Evaluation of: Heslop CL, Frohlich JJ, Hill JS. Myeloperoxidase and C-reactive protein have combined utility for long-term prediction of cardiovascular mortality after coronary angiography. J. Am. Coll. Cardiol. 55(11), 1102–1109 (2010).

Identifying people at high risk of cardiovascular events is the cornerstone of cardiovascular disease prevention and a major challenge for healthcare worldwide. Recently, both inflammatory and oxidative markers have been shown to improve cardiovascular risk prediction models in a wide range of patients. Here, we evaluate a recent publication investigating the value of inflammatory and oxidative markers for the prediction of cardiovascular mortality in patients with stable coronary artery disease. This study shows that the use of multiple markers may increase the predictive power of traditional risk models. The findings are discussed in the context of cardiovascular risk prediction in general.

In this article, we shall discuss the importance and goals of primary and secondary prevention of atherosclerotic complications and evaluate a recent paper examining the combined value of C-reactive protein (CRP) and myeloperoxidase (MPO) in predicting cardiovascular mortality among patients with stable coronary artery disease (CAD) Citation[1]. Identifying individuals at high risk of cardiovascular disease is the cornerstone of cardiovascular disease prevention and a major public health challenge worldwide.
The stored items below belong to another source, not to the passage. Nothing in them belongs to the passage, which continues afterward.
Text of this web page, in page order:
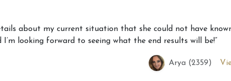
Psychics:
to Ethical
20th July 2026 Weekly
Astrology Forecast For All
Signs
6th July 2026
Astrology
Signs
about my current situation that she could not have
looking forward to seeing what the end results will be!”
Arya (2359)
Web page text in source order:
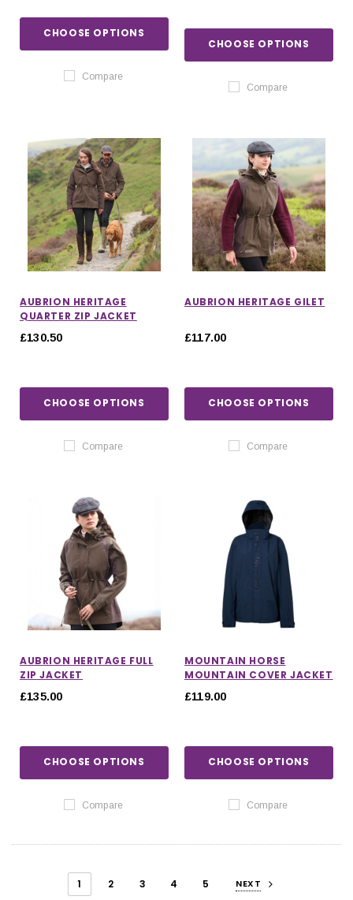
CHOOSE OPTIONS
Compare
CHOOSE OPTIONS
Compare
AUBRION HERITAGE
QUARTER ZIP JACKET
£130.50
CHOOSE OPTIONS
Compare
AUBRION HERITAGE GILET
£117.00
CHOOSE OPTIONS
Compare
AUBRION HERITAGE FULL
ZIP JACKET
£135.00
CHOOSE OPTIONS
Compare
MOUNTAIN HORSE
MOUNTAIN COVER JACKET
£119.00
CHOOSE OPTIONS
Compare
1 2 3 4 5 NEXT
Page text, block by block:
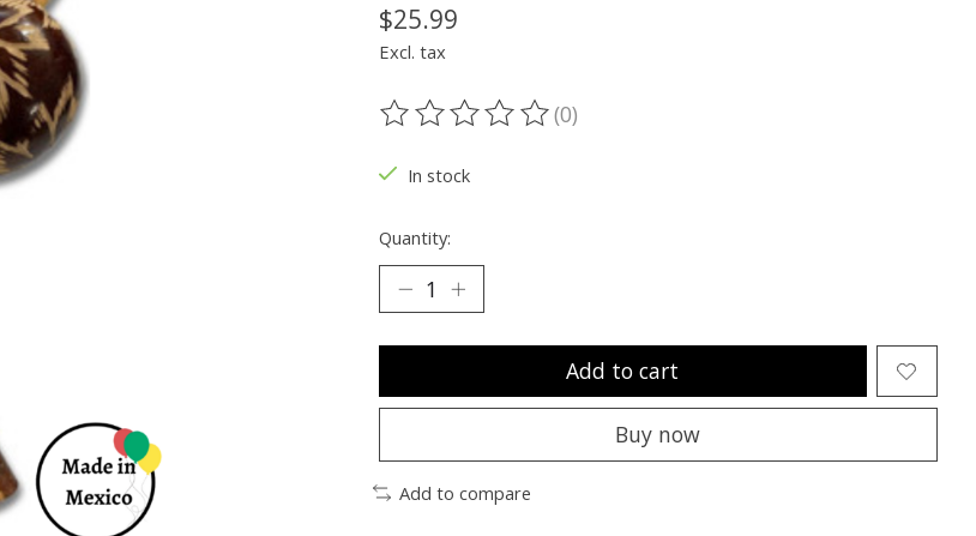
$25.99
Excl. tax
The rating of this product is
(0)
In stock
Quantity:
Add to cart
Buy now
Add to compare
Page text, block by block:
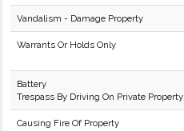
Vandalism - Damage Property
Warrants Or Holds Only
Battery
Trespass By Driving On Private Property
Causing Fire Of Property
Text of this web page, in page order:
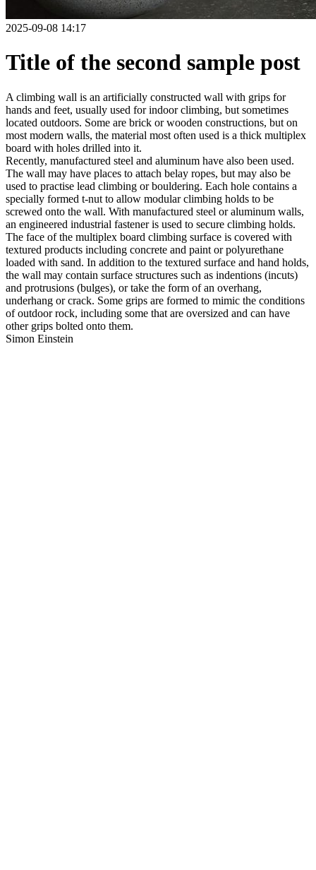
2025-09-08 14:17
Title of the second sample post
A climbing wall is an artificially constructed wall with grips for
hands and feet, usually used for indoor climbing, but sometimes
located outdoors. Some are brick or wooden constructions, but on
most modern walls, the material most often used is a thick multiplex
board with holes drilled into it.
Recently, manufactured steel and aluminum have also been used.
The wall may have places to attach belay ropes, but may also be
used to practise lead climbing or bouldering. Each hole contains a
specially formed t-nut to allow modular climbing holds to be
screwed onto the wall. With manufactured steel or aluminum walls,
an engineered industrial fastener is used to secure climbing holds.
The face of the multiplex board climbing surface is covered with
textured products including concrete and paint or polyurethane
loaded with sand. In addition to the textured surface and hand holds,
the wall may contain surface structures such as indentions (incuts)
and protrusions (bulges), or take the form of an overhang,
underhang or crack. Some grips are formed to mimic the conditions
of outdoor rock, including some that are oversized and can have
other grips bolted onto them.
Simon Einstein
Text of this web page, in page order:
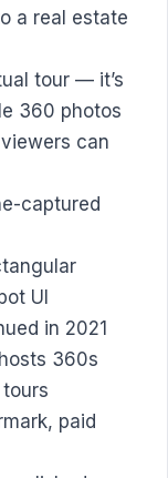
a real estate
tour — it’s
360 photos
can
captured
UI
in 2021
360s
paid
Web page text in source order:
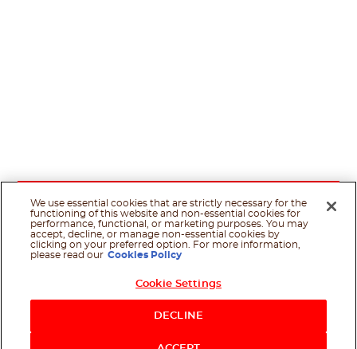
We use essential cookies that are strictly necessary for the
functioning of this website and non-essential cookies for
performance, functional, or marketing purposes. You may
accept, decline, or manage non-essential cookies by
clicking on your preferred option. For more information,
please read our Cookies Policy
Cookie Settings
DECLINE
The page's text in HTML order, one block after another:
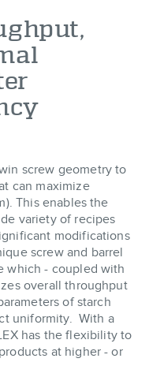
screw geometry to
can maximize
This enables the
variety of recipes
modifications
screw and barrel
which - coupled with
overall throughput
of starch
uniformity. With a
has the flexibility to
at higher - or
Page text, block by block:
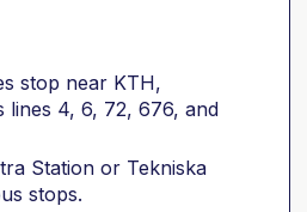
stop near KTH,
lines 4, 6, 72, 676, and
Station or Tekniska
stops.
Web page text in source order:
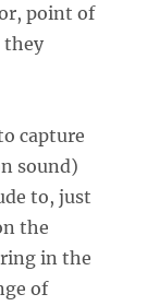
point of
they
capture
sound)
to, just
the
in the
of
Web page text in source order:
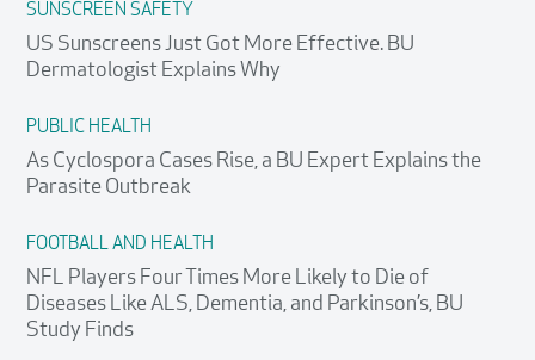
SUNSCREEN SAFETY
US Sunscreens Just Got More Effective. BU
Dermatologist Explains Why
PUBLIC HEALTH
As Cyclospora Cases Rise, a BU Expert Explains the
Parasite Outbreak
FOOTBALL AND HEALTH
NFL Players Four Times More Likely to Die of
Diseases Like ALS, Dementia, and Parkinson’s, BU
Study Finds
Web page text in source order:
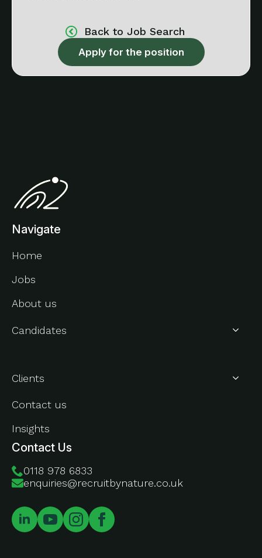
Back to Job Search
Apply for the position
Navigate
Home
Jobs
About us
Candidates
Clients
Contact us
Insights
Contact Us
0118 978 6833
enquiries@recruitbynature.co.uk
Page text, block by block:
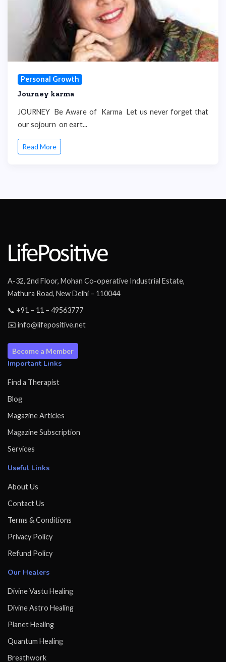
Personal Growth
Journey karma
JOURNEY Be Aware of Karma Let us never forget that
our sojourn on eart...
Read More
A-32, 2nd Floor, Mohan Co-operative Industrial Estate,
Mathura Road, New Delhi – 110044
📞 +91 – 11 – 49563777
✉️ info@lifepositive.net
Become a Member
Important Links
Find a Therapist
Blog
Magazine Articles
Magazine Subscription
Services
Useful Links
About Us
Contact Us
Terms & Conditions
Privacy Policy
Refund Policy
Our Healers
Divine Vastu Healing
Divine Astro Healing
Planet Healing
Quantum Healing
Breathwork
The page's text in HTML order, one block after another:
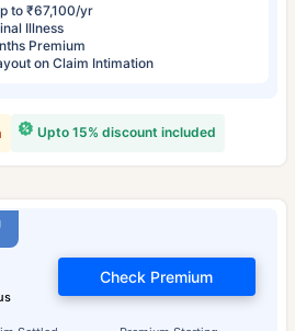
to ₹67,100/yr
Illness
Premium
on Claim Intimation
Upto 15% discount included
Check Premium
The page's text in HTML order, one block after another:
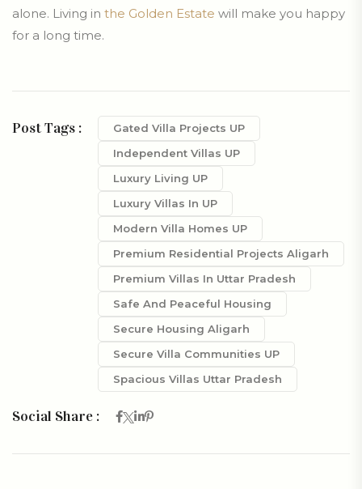
alone. Living in the Golden Estate will make you happy
for a long time.
Post Tags :
Gated Villa Projects UP
Independent Villas UP
Luxury Living UP
Luxury Villas In UP
Modern Villa Homes UP
Premium Residential Projects Aligarh
Premium Villas In Uttar Pradesh
Safe And Peaceful Housing
Secure Housing Aligarh
Secure Villa Communities UP
Spacious Villas Uttar Pradesh
Social Share :
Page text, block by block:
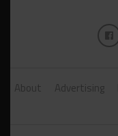
About Advertising
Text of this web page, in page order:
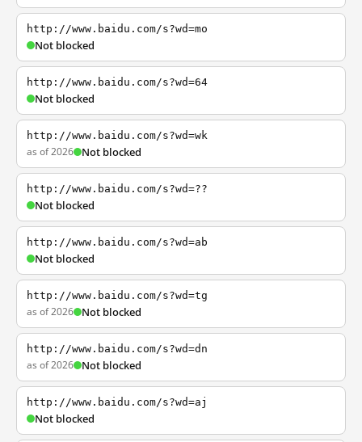
http://www.baidu.com/s?wd=mo
Not blocked
http://www.baidu.com/s?wd=64
Not blocked
http://www.baidu.com/s?wd=wk
as of 2026 Not blocked
http://www.baidu.com/s?wd=??
Not blocked
http://www.baidu.com/s?wd=ab
Not blocked
http://www.baidu.com/s?wd=tg
as of 2026 Not blocked
http://www.baidu.com/s?wd=dn
as of 2026 Not blocked
http://www.baidu.com/s?wd=aj
Not blocked
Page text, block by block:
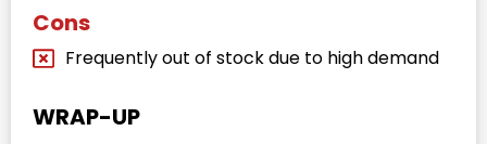
Cons
Frequently out of stock due to high demand
WRAP-UP
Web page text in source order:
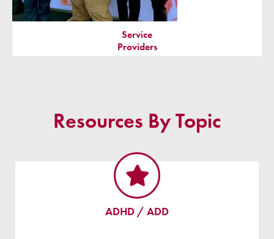
Service
Providers
Resources By Topic
ADHD / ADD
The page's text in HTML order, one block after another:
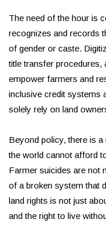
The need of the hour is
recognizes and records
of gender or caste.
title transfer procedures,
empower farmers and
inclusive credit systems
solely rely on land
Beyond policy, there is
the world cannot afford
Farmer suicides are not
of a broken system that
land rights is not just
and the right to live
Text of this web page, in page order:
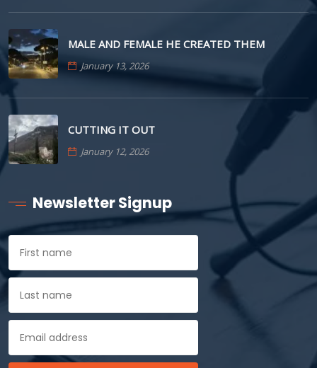
MALE AND FEMALE HE CREATED THEM
January 13, 2026
CUTTING IT OUT
January 12, 2026
Newsletter Signup

The Framingham risk score is one of the best validated risk algorithms currently available and has shown excellent discriminative power in predicting cardiovascular events using traditional risk factors including sex, age, diabetes mellitus, systolic blood pressure, smoking, and LDL- and HDL-cholesterol. Apart from these established risk factors, our more recently acquired understanding of the pathogenesis of atherosclerosis and cardiovascular disease suggests that inflammation Citation[2] and oxidative stress also play a crucial role in the development of atherosclerosis and its clinical manifestations, such as myocardial infarction and stroke. However, these recent advances have not been translated into routine clinical practice, where the mainstay of treatment is still lipid-targeted therapy. Biomarker risk prediction is rapidly evolving, and recently, numerous reports on the relationship between various inflammatory and oxidative biomarkers have shown them to be associated with cardiovascular risk, both in apparently healthy individuals and in patients with prevalent coronary heart disease. Among the range of biomarkers proposed for diagnostic use, oxidized LDL (oxLDL), MPO, lipoprotein-associated phospholipase A2, pentraxin-3, cytokines such as IL-6, proteases such as matrix metalloproteinase-9, and CRP have received considerable attention Citation[2–5].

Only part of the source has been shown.